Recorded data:
────

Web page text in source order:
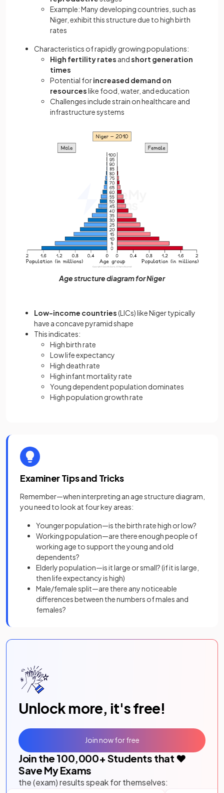
Example: Many developing countries, such as
Niger, exhibit this structure due to high birth
rates
Characteristics of rapidly growing populations:
High fertility rates andshort generation
times
Potential forincreased demand on
resourceslike food, water, and education
Challenges include strain on healthcare and
infrastructure systems
Age structure diagram for Niger
Low-income countries(LICs) like Niger typically
have a concave pyramid shape
This indicates:
High birth rate
Low life expectancy
High death rate
High infant mortality rate
Young dependent population dominates
High population growth rate
Examiner Tips and Tricks
Remember—when interpreting an age structure diagram,
you need to look at four key areas:
Younger population—is the birth rate high or low?
Working population—are there enough people of
working age to support the young and old
dependents?
Elderly population—is it large or small? (if it is large,
then life expectancy is high)
Male/female split—are there any noticeable
differences between the numbers of males and
females?
Unlock more, it's free!
Join the 100,000+ Students that ❤️
Save My Exams
the (exam) results speak for themselves:
Join now for free

────

Where in the entries does the word "Join" occur? Copy out each line that has it.

Join the 100,000+ Students that ❤️
Join now for free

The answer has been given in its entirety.